With the all press that LucasArts has gotten for releasing Secret of Monkey Island: Special Edition and several of its classic adventures on Steam, it was really just a question of time before other publishers would follow. First to jump on the “everything old is new again” bandwagon: Activision with news that they’ve expanded their offerings on Steam to include the King’s Quest and Space Quest Collections, Aces of the Galaxy, Time Shift and 3D Ultra Minigolf Adventures.
Ordinarily, I’d be one of the first to jump at the chance to replay (or in some cases, play for the first time) classic games I own on 3.5 floppy disks(!), but both the KQ and SQ collections are the same shovelware Activision foisted on the unsuspecting gaming public back in 2006. You remember, the collections where no tweakage of any kind was done to compensate for modern gaming systems… oh, right, they included DOSbox along with a wing and a prayer.
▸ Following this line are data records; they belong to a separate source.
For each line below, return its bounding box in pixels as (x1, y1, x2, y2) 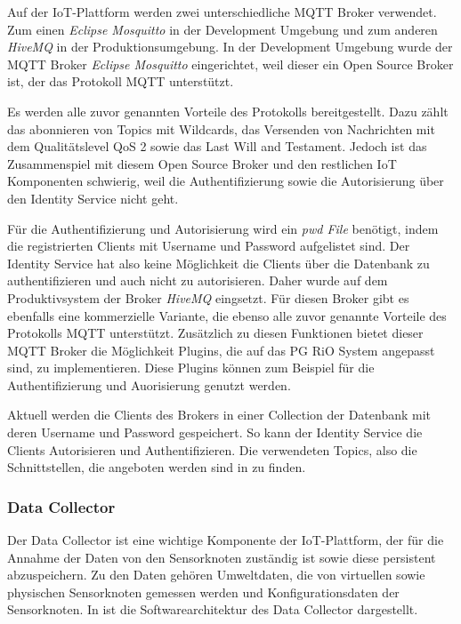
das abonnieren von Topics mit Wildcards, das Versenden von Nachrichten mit (7, 119, 435, 138)
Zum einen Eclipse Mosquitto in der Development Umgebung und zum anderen (7, 20, 438, 38)
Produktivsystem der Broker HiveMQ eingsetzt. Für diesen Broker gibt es (7, 288, 409, 307)
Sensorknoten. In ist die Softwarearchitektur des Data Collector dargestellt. (7, 600, 418, 619)
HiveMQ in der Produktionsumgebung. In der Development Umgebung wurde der (7, 37, 453, 56)
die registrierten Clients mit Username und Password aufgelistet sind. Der (7, 236, 410, 255)
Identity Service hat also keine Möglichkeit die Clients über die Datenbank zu (7, 253, 430, 272)
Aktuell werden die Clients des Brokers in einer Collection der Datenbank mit (7, 405, 432, 424)
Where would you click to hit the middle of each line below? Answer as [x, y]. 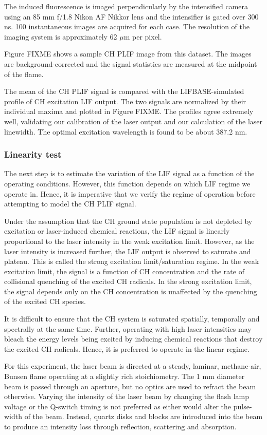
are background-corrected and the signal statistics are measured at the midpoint [131, 63]
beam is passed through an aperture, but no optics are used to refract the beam [130, 386]
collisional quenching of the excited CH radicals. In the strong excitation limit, [128, 281]
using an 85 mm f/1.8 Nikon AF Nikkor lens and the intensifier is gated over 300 [131, 16]
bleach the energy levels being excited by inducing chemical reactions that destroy [133, 339]
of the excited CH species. [45, 301]
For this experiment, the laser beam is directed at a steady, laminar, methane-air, [133, 366]
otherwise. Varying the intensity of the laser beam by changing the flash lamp [127, 396]
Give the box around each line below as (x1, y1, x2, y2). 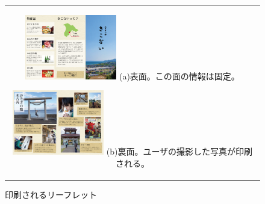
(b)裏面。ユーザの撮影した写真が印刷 (106, 144, 253, 157)
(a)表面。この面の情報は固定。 (119, 69, 240, 82)
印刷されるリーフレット (5, 188, 98, 200)
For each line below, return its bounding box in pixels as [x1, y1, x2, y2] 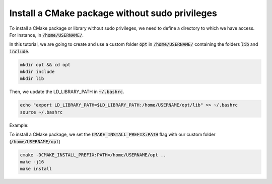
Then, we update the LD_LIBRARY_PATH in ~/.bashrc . [9, 88, 124, 95]
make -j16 [20, 159, 44, 164]
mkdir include [20, 69, 55, 75]
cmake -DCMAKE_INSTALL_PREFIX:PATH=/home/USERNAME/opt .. [20, 152, 166, 158]
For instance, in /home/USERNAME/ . [9, 32, 84, 38]
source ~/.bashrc [20, 109, 63, 115]
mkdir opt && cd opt [20, 62, 71, 67]
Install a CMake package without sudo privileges [9, 8, 218, 19]
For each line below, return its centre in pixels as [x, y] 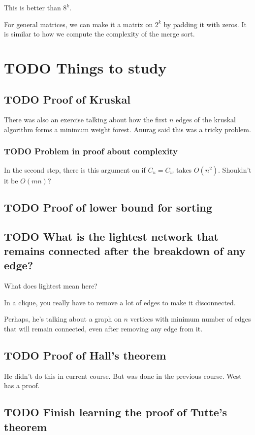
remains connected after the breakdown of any [125, 250]
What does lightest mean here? [51, 286]
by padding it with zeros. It [205, 24]
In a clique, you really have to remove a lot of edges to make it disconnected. [120, 302]
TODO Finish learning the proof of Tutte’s [116, 412]
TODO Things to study [85, 67]
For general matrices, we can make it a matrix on [79, 24]
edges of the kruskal [206, 120]

Thanks for that. (where’s that rolling-eyes smilie?) The Steam page for King’s Quest even goes so far as to list the following warning: “Some games in this collection may run under Windows XP 64 and Vista 32/64, but are not officially supported.” So, tell me again why you’re offering these collections? Is it to test the waters for the possible release of classic IPs or is it all about the Benjamins? I’ll let you decide.
If you’re really hungering for some old-school King’s Quest action, might I suggest taking a stroll over to AGDInteractive and pick up one of their remakes… for free. Nada. Zilch. Their King’s Quest I: Quest for the Crown was one of the first strictly fan-made remakes done and it’s a beautiful piece of work. Now there’s something done for the love of the game.
This is obviously just poor Sierra catchup, and LucasArts, so I’ve heard, released their stuff using DOSBox and ScummVM, the sods – I’d love to be proved wrong here.
I’m disappointed there is no proper support to get such titles working on newer systems. It’s a real shame.
You can probably blame the international juggernaut of anti-consumer evil that is Activision/Blizzard for this, since I assume the rights to those old Sierra titles reverted to Actizzard when Vivendi was rolled into the megapub and Sierra got dissolved. It’d take only a modest effort to get these games running in some simple proprietary emulator that would future proof them at least for a few more years, and almost unconscionable to charge money for games they know aren’t likely to work.
Frankly I wish they’d release these classics to the world, let modders and open sourcers tweak them so a new generation can experience the games of yore.